THE TASK —
Find every line below with the word "Solo" in it, and copy each one.

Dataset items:

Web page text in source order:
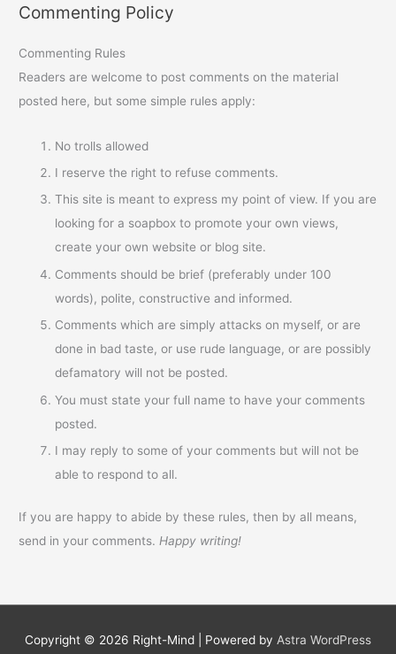
Commenting Policy
Commenting Rules
Readers are welcome to post comments on the material
posted here, but some simple rules apply:
No trolls allowed
I reserve the right to refuse comments.
This site is meant to express my point of view. If you are
looking for a soapbox to promote your own views,
create your own website or blog site.
Comments should be brief (preferably under 100
words), polite, constructive and informed.
Comments which are simply attacks on myself, or are
done in bad taste, or use rude language, or are possibly
defamatory will not be posted.
You must state your full name to have your comments
posted.
I may reply to some of your comments but will not be
able to respond to all.
If you are happy to abide by these rules, then by all means,
send in your comments. Happy writing!
Copyright © 2026 Right-Mind | Powered by Astra WordPress
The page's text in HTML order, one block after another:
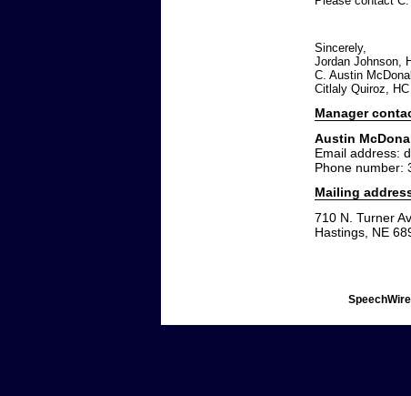
Sincerely,
Jordan Johnson,
C. Austin
Citlaly Quiroz, HC
Manager
Austin
Email address:
Phone number:
Mailing
710 N. Turner
Hastings, NE
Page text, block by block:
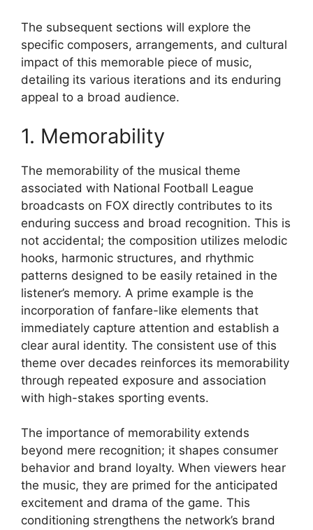
The subsequent sections will explore the
specific composers, arrangements, and cultural
impact of this memorable piece of music,
detailing its various iterations and its enduring
appeal to a broad audience.
1. Memorability
The memorability of the musical theme
associated with National Football League
broadcasts on FOX directly contributes to its
enduring success and broad recognition. This is
not accidental; the composition utilizes melodic
hooks, harmonic structures, and rhythmic
patterns designed to be easily retained in the
listener’s memory. A prime example is the
incorporation of fanfare-like elements that
immediately capture attention and establish a
clear aural identity. The consistent use of this
theme over decades reinforces its memorability
through repeated exposure and association
with high-stakes sporting events.
The importance of memorability extends
beyond mere recognition; it shapes consumer
behavior and brand loyalty. When viewers hear
the music, they are primed for the anticipated
excitement and drama of the game. This
conditioning strengthens the network’s brand
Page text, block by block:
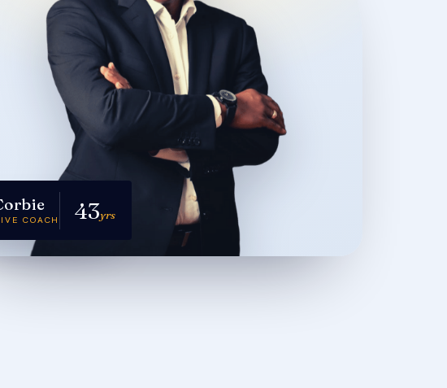
COACH 43yrs
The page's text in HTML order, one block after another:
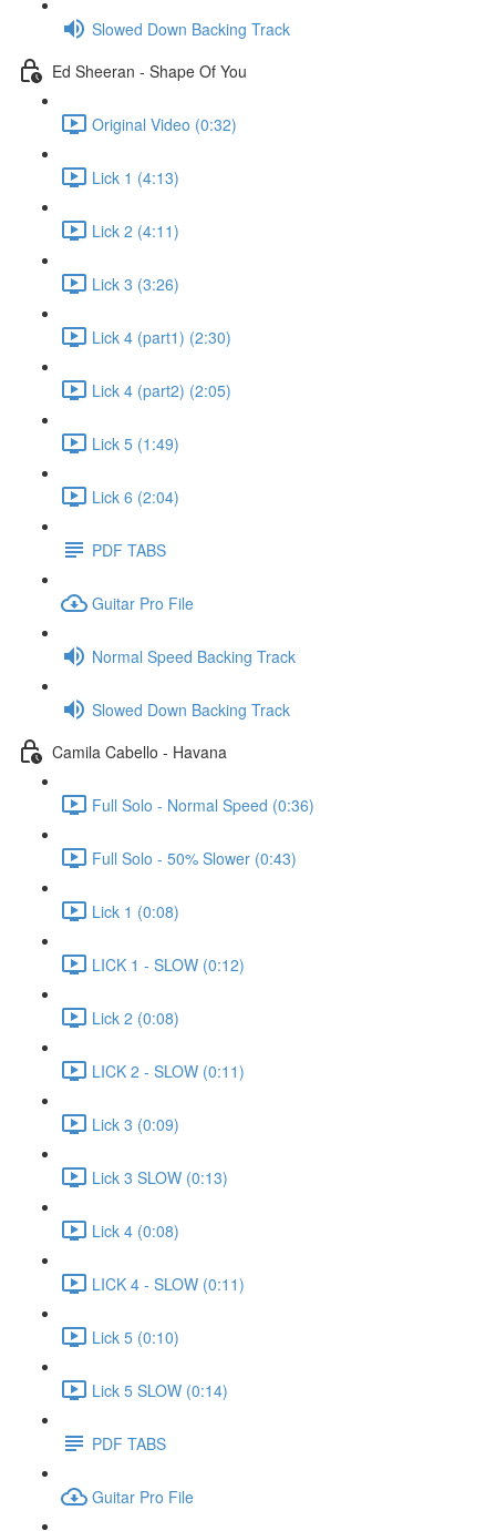
Slowed Down Backing Track
Ed Sheeran - Shape Of You
Original Video (0:32)
Lick 1 (4:13)
Lick 2 (4:11)
Lick 3 (3:26)
Lick 4 (part1) (2:30)
Lick 4 (part2) (2:05)
Lick 5 (1:49)
Lick 6 (2:04)
PDF TABS
Guitar Pro File
Normal Speed Backing Track
Slowed Down Backing Track
Camila Cabello - Havana
Full Solo - Normal Speed (0:36)
Full Solo - 50% Slower (0:43)
Lick 1 (0:08)
LICK 1 - SLOW (0:12)
Lick 2 (0:08)
LICK 2 - SLOW (0:11)
Lick 3 (0:09)
Lick 3 SLOW (0:13)
Lick 4 (0:08)
LICK 4 - SLOW (0:11)
Lick 5 (0:10)
Lick 5 SLOW (0:14)
PDF TABS
Guitar Pro File
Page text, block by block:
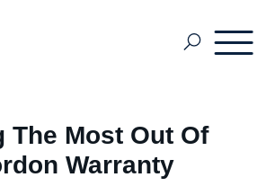
The Most Out Of
Warranty
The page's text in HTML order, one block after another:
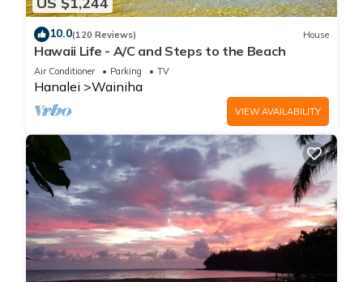
10.0(120 Reviews) House
Hawaii Life - A/C and Steps to the Beach
Air Conditioner Parking TV
Hanalei Wainiha
VIEW AVAILABILITY
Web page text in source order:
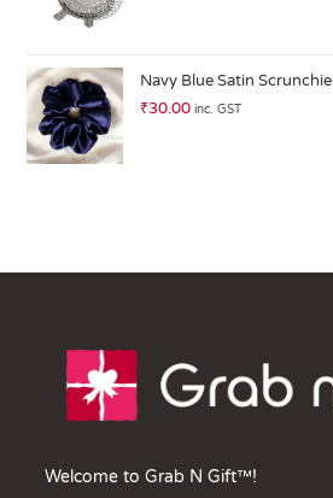
Navy Blue Satin Scrunchie
₹30.00 inc. GST
Welcome to Grab N Gift™!
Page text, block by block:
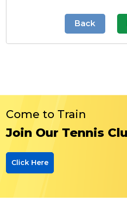
Back
Come to Train
Join Our Tennis
Click Here
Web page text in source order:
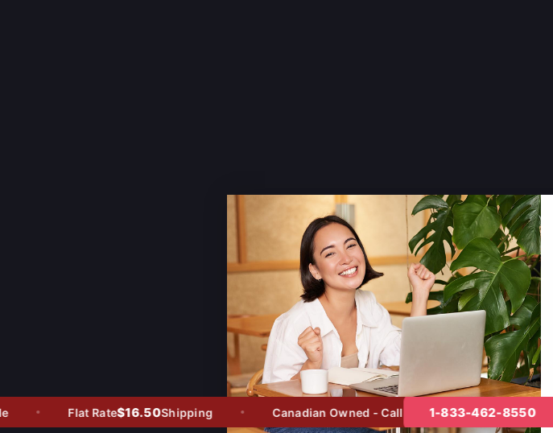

WRITTEN REPLY —
Full Solo - Normal Speed (0:36)
Full Solo - 50% Slower (0:43)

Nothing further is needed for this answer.